Dear YoungInvincibles @YI_Care : I was once one of you. Healthy, able to get life and health insurance ‘on demand’.  I ran 10k races in college, skied in the winter and hiked in the summer. Then age 26 came along and my medical care changed forever. I found a lump in my breast. 

Off I went to the doctor, who assured me that I was “too young” to worry about this hard, fixed in place, not painful lump. I had to manage up and advocate for myself to get a mammogram. So I finally got a mammogram (not always effective in young women with dense, perky breasts) and what do you know, the lump I had found was real-and could be cancerous. But they were skeptical, due to my age.
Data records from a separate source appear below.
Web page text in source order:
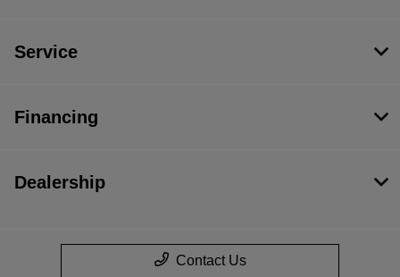
Service
Financing
Dealership
Contact Us
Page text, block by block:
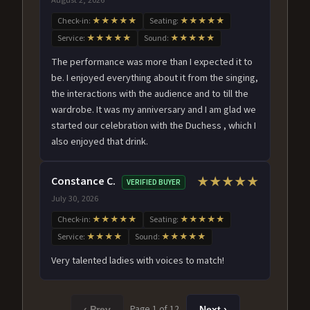
Check-in: ★★★★★ Seating: ★★★★★
Service: ★★★★★ Sound: ★★★★★
The performance was more than I expected it to
be. I enjoyed everything about it from the singing,
the interactions with the audience and to till the
wardrobe. It was my anniversary and I am glad we
started our celebration with the Duchess , which I
also enjoyed that drink.
Constance C. VERIFIED BUYER
July 30, 2026
★★★★★
Check-in: ★★★★★ Seating: ★★★★★
Service: ★★★★ Sound: ★★★★★
Very talented ladies with voices to match!
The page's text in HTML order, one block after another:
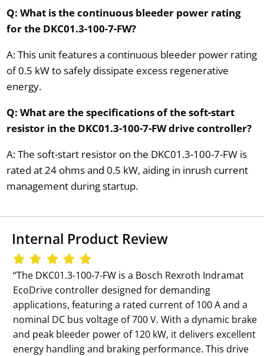
Q: What is the continuous bleeder power rating
for the DKC01.3-100-7-FW?
A: This unit features a continuous bleeder power rating
of 0.5 kW to safely dissipate excess regenerative
energy.
Q: What are the specifications of the soft-start
resistor in the DKC01.3-100-7-FW drive controller?
A: The soft-start resistor on the DKC01.3-100-7-FW is
rated at 24 ohms and 0.5 kW, aiding in inrush current
management during startup.
Internal Product Review
‘‘The DKC01.3-100-7-FW is a Bosch Rexroth Indramat
EcoDrive controller designed for demanding
applications, featuring a rated current of 100 A and a
nominal DC bus voltage of 700 V. With a dynamic brake
and peak bleeder power of 120 kW, it delivers excellent
energy handling and braking performance. This drive

About this time, my doctor asked for my health history and I realized I had no idea if anyone in my family had ever had cancer. “Mom, what did your mother die from at age 45 during WW2?” -Oh- lung and breast cancer……gee thanks. Gulp. And why didn’t I know this before?
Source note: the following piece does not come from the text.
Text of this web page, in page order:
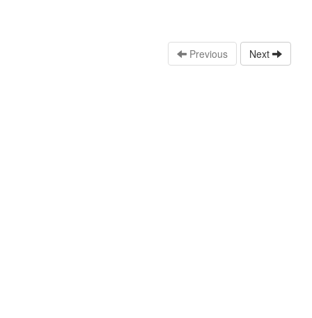
Previous Next
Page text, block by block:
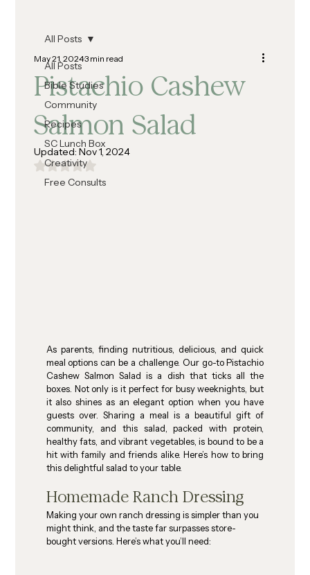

That didn’t matter, because now we had to biopsy my big lump.  There was no Breast Cancer Fund, no Internet, there was no Susan Love Research Foundation. There were three books on breast cancer available. One was on plastic surgery-scratch that. I was a busy financial advisor and barely had time for this surgery, let alone another one! Yes, I was a Yuppie. Then there was this one- First, You Cry by NBC correspondent Betty Rollins. I read it, but took small comfort from the story. The third one was apparently not memorable, but we bought it.

Here’s my point, YoungInvincibles; you might not get cancer in your 20’s, but anything else can happen. I didn’t ask to get cancer in my 20’s. And although I had some increased family risk, this wasn’t even the worst thing that could have taken me to the hospital. A skiing accident might have made me a quadriplegic; a car wreck could have placed me in rehab, or e.coli could have killed me!
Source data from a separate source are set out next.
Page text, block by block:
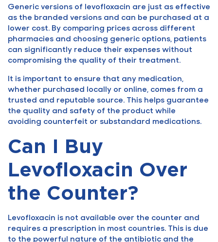
Generic versions of levofloxacin are just as effective
as the branded versions and can be purchased at a
lower cost. By comparing prices across different
pharmacies and choosing generic options, patients
can significantly reduce their expenses without
compromising the quality of their treatment.
It is important to ensure that any medication,
whether purchased locally or online, comes from a
trusted and reputable source. This helps guarantee
the quality and safety of the product while
avoiding counterfeit or substandard medications.
Can I Buy
Levofloxacin Over
the Counter?
Levofloxacin is not available over the counter and
requires a prescription in most countries. This is due
to the powerful nature of the antibiotic and the
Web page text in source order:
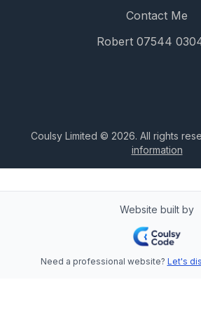
Contact Me
Robert 07544
Coulsy Limited © 2026. All rights
information
Website built by
Need a professional website? Let's
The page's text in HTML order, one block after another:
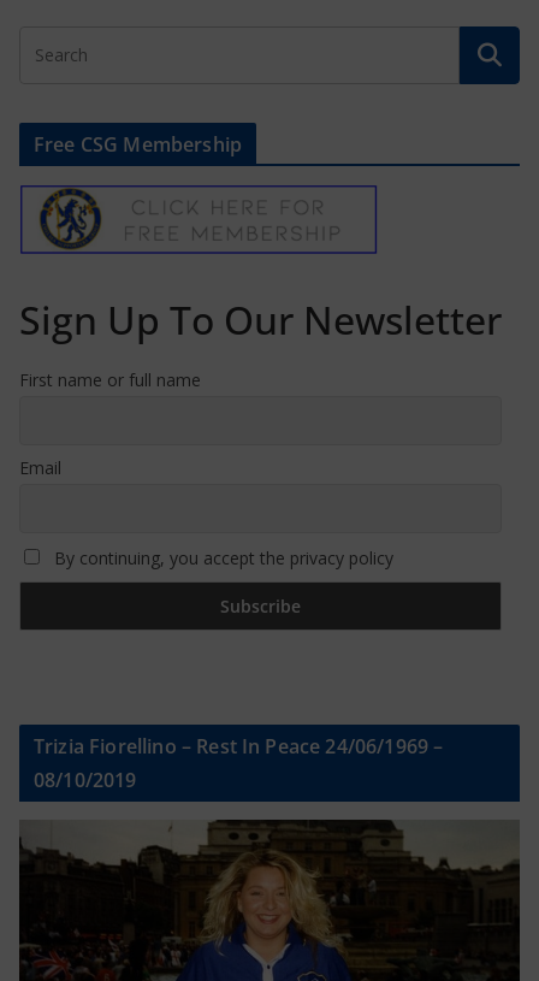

If I hadn’t had health insurance, me or my family might have had to cover the cost of my 2 surgeries (first one didn’t get all the cancer cells), 8 weeks of radiation treatment and follow-ups ourselves. I might have entered my 30’s with unpaid medical debt. Did you know medical bankruptcy is the number one cause of bankruptcy in the U.S.?

#GetCovered for your wallet. #GetCovered for fewer surprises.

#GetCovered for your health and the Ten Essential Health Benefits.

Check New Version of the ACA Site and Beware of False Horror Stories December 4, 2013

Posted by Admin in Healthonymous.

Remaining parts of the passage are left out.